*Work required*: All of the data should be repeated exactly; pictures are not part of the copy.

━━━━━ Records for processing ━━━━━

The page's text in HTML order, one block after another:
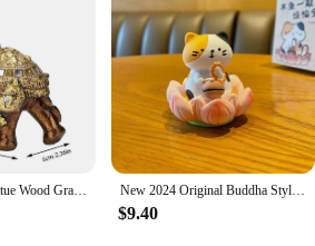
Resin Elephant Statue Wood Grain Feng Shui Elegant Elephant Sculpture Ornament for Home TV Cabinet Craft Decoration New 2024 Original Buddha Style Good Luck Lotus Wood Fish Pig Car Ornaments Cute and Exquisite Resin Figurine Tabletop Decoration
$9.40
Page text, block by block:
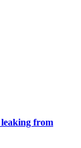
from
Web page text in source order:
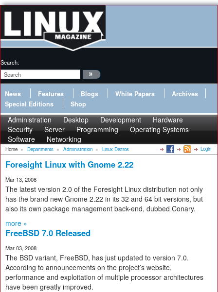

━━━━━

*Response area*:
The page's text in HTML order, one block after another:
Resin Elephant Statue Wood Grain Feng Shui Elegant Elephant Sculpture Ornament for Home TV Cabinet Craft Decoration New 2024 Original Buddha Style Good Luck Lotus Wood Fish Pig Car Ornaments Cute and Exquisite Resin Figurine Tabletop Decoration
$9.40
Page text, block by block:
from
Web page text in source order:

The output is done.